Records from a data source:
====================

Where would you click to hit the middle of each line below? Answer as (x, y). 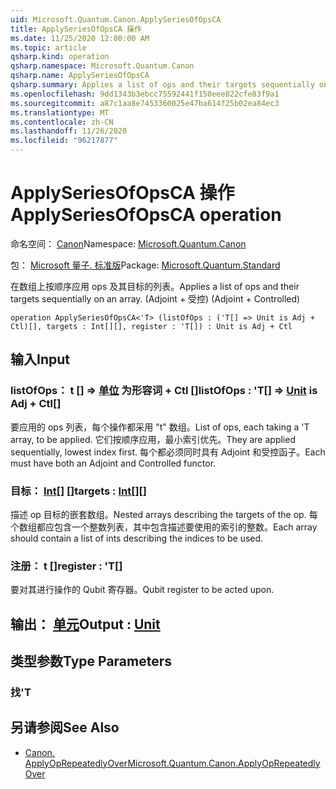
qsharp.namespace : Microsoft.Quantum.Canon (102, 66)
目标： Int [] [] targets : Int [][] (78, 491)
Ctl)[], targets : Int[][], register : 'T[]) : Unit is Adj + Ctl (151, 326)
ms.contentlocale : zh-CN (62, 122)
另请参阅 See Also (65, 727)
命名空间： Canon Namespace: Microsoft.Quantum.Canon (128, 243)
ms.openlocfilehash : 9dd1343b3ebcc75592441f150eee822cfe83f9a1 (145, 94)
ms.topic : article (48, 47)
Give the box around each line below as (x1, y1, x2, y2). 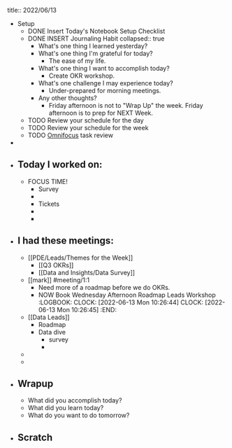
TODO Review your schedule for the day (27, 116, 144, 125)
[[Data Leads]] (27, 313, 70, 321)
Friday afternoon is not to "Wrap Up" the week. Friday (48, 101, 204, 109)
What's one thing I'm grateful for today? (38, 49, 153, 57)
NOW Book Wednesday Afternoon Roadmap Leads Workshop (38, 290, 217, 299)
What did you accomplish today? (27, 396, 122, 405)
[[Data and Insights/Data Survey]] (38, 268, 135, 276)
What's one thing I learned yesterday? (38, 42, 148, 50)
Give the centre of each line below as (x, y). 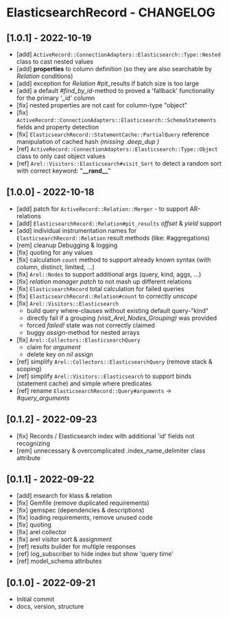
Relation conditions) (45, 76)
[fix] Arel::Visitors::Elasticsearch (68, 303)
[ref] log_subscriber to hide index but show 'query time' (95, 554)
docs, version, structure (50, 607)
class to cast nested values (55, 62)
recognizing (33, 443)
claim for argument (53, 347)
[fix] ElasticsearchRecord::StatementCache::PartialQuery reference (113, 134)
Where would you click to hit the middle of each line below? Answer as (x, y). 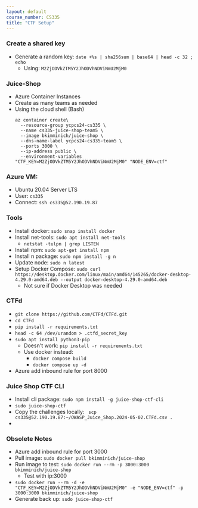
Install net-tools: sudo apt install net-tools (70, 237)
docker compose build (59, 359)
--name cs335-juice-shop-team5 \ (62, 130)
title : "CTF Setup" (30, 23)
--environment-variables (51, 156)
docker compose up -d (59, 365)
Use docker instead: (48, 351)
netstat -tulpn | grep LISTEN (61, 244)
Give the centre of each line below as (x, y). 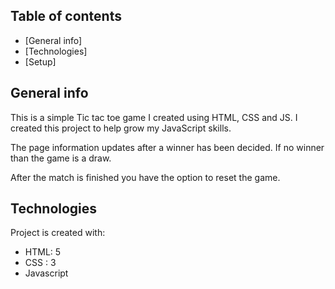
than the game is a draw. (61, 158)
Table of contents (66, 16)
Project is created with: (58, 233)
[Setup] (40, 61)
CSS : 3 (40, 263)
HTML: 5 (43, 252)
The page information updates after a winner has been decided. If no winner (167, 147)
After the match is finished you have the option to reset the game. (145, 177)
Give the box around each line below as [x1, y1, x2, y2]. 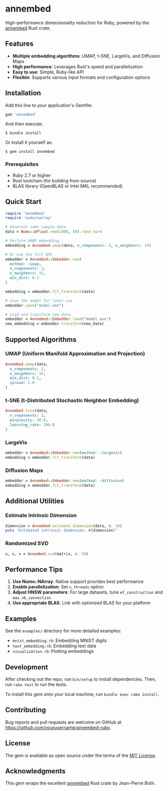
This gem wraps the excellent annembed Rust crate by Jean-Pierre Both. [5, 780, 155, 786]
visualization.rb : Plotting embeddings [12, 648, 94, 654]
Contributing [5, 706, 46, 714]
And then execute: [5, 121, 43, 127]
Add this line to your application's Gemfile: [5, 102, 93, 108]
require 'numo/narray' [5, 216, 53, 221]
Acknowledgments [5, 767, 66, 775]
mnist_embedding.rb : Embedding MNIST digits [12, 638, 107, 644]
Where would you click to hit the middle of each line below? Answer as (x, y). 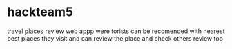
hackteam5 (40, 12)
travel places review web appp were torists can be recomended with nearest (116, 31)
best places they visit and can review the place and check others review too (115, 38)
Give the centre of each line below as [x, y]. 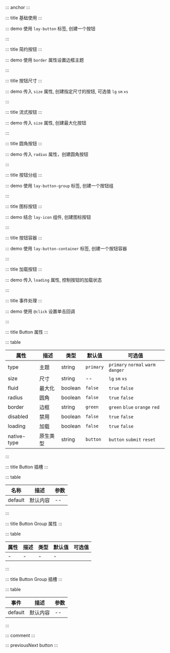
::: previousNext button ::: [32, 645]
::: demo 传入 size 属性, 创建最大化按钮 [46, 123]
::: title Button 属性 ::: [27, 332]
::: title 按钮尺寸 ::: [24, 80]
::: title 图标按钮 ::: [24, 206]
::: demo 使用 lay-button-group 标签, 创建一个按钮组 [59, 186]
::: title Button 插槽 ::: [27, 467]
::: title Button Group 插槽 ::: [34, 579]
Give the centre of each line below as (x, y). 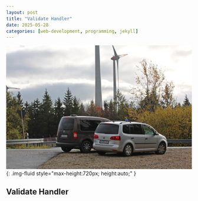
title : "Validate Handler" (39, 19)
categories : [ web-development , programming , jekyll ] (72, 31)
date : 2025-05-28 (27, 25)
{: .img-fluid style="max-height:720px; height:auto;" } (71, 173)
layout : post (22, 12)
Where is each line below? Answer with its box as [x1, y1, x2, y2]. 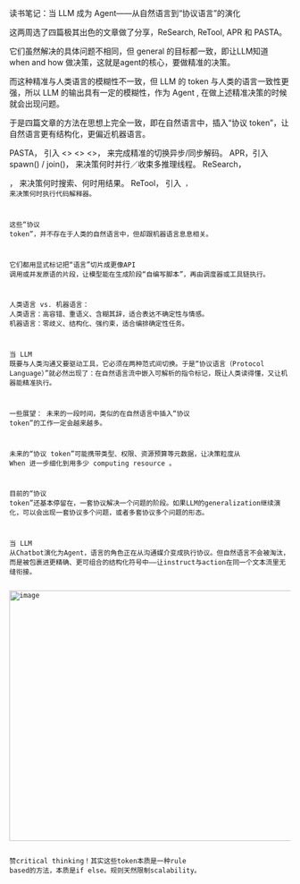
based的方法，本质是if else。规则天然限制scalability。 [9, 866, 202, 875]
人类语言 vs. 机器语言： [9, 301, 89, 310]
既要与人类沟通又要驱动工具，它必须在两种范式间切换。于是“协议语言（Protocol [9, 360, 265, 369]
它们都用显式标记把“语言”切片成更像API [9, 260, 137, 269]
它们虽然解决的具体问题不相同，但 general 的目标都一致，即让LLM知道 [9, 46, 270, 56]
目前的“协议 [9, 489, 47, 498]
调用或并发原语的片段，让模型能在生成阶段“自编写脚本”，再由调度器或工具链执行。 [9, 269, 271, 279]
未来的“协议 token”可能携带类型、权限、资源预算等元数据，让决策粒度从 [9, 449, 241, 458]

====================

WORK TO COMPLETE: The reply must hold every line above exactly as written and none of the pictures.

EXERCISE OUTPUT:
Where would you click to hit the middle of each line below? Answer as (x, y). 
qsharp.namespace : Microsoft.Quantum.Canon (102, 66)
目标： Int [] [] targets : Int [][] (78, 491)
Ctl)[], targets : Int[][], register : 'T[]) : Unit is Adj + Ctl (151, 326)
ms.contentlocale : zh-CN (62, 122)
另请参阅 See Also (65, 727)
命名空间： Canon Namespace: Microsoft.Quantum.Canon (128, 243)
ms.openlocfilehash : 9dd1343b3ebcc75592441f150eee822cfe83f9a1 (145, 94)
ms.topic : article (48, 47)
Give the box around each line below as (x1, y1, x2, y2). 
TODO Review your schedule for the day (27, 116, 144, 125)
[[Data Leads]] (27, 313, 70, 321)
Friday afternoon is not to "Wrap Up" the week. Friday (48, 101, 204, 109)
What's one thing I'm grateful for today? (38, 49, 153, 57)
NOW Book Wednesday Afternoon Roadmap Leads Workshop (38, 290, 217, 299)
What did you accomplish today? (27, 396, 122, 405)
[[Data and Insights/Data Survey]] (38, 268, 135, 276)
What's one thing I learned yesterday? (38, 42, 148, 50)
Give the centre of each line below as (x, y). 
Relation conditions) (45, 76)
[fix] Arel::Visitors::Elasticsearch (68, 303)
[ref] log_subscriber to hide index but show 'query time' (95, 554)
docs, version, structure (50, 607)
class to cast nested values (55, 62)
recognizing (33, 443)
claim for argument (53, 347)
[fix] ElasticsearchRecord::StatementCache::PartialQuery reference (113, 134)
Where would you click to hit the middle of each line below? Answer as (x, y). 
Install net-tools: sudo apt install net-tools (70, 237)
docker compose build (59, 359)
--name cs335-juice-shop-team5 \ (62, 130)
title : "CTF Setup" (30, 23)
--environment-variables (51, 156)
docker compose up -d (59, 365)
Use docker instead: (48, 351)
netstat -tulpn | grep LISTEN (61, 244)
Give the centre of each line below as (x, y). 
than the game is a draw. (61, 158)
Table of contents (66, 16)
Project is created with: (58, 233)
[Setup] (40, 61)
CSS : 3 (40, 263)
HTML: 5 (43, 252)
The page information updates after a winner has been decided. If no winner (167, 147)
After the match is finished you have the option to reset the game. (145, 177)
Give the box around each line below as [x1, y1, x2, y2]. 
This gem wraps the excellent annembed Rust crate by Jean-Pierre Both. [5, 780, 155, 786]
visualization.rb : Plotting embeddings [12, 648, 94, 654]
Contributing [5, 706, 46, 714]
And then execute: [5, 121, 43, 127]
Add this line to your application's Gemfile: [5, 102, 93, 108]
require 'numo/narray' [5, 216, 53, 221]
Acknowledgments [5, 767, 66, 775]
mnist_embedding.rb : Embedding MNIST digits [12, 638, 107, 644]
Where would you click to hit the middle of each line below? Answer as (x, y). 
hackteam5 (40, 12)
travel places review web appp were torists can be recomended with nearest (116, 31)
best places they visit and can review the place and check others review too (115, 38)
Give the centre of each line below as [x, y]. 
::: previousNext button ::: [32, 645]
::: demo 传入 size 属性, 创建最大化按钮 [46, 123]
::: title Button 属性 ::: [27, 332]
::: title 按钮尺寸 ::: [24, 80]
::: title 图标按钮 ::: [24, 206]
::: demo 使用 lay-button-group 标签, 创建一个按钮组 [59, 186]
::: title Button 插槽 ::: [27, 467]
::: title Button Group 插槽 ::: [34, 579]
Give the centre of each line below as (x, y). 
title : "Validate Handler" (39, 19)
categories : [ web-development , programming , jekyll ] (72, 31)
date : 2025-05-28 (27, 25)
{: .img-fluid style="max-height:720px; height:auto;" } (71, 173)
layout : post (22, 12)
Where is each line below? Answer with its box as [x1, y1, x2, y2]. 
based的方法，本质是if else。规则天然限制scalability。 [9, 866, 202, 875]
人类语言 vs. 机器语言： [9, 301, 89, 310]
既要与人类沟通又要驱动工具，它必须在两种范式间切换。于是“协议语言（Protocol [9, 360, 265, 369]
它们都用显式标记把“语言”切片成更像API [9, 260, 137, 269]
它们虽然解决的具体问题不相同，但 general 的目标都一致，即让LLM知道 [9, 46, 270, 56]
目前的“协议 [9, 489, 47, 498]
调用或并发原语的片段，让模型能在生成阶段“自编写脚本”，再由调度器或工具链执行。 [9, 269, 271, 279]
未来的“协议 token”可能携带类型、权限、资源预算等元数据，让决策粒度从 [9, 449, 241, 458]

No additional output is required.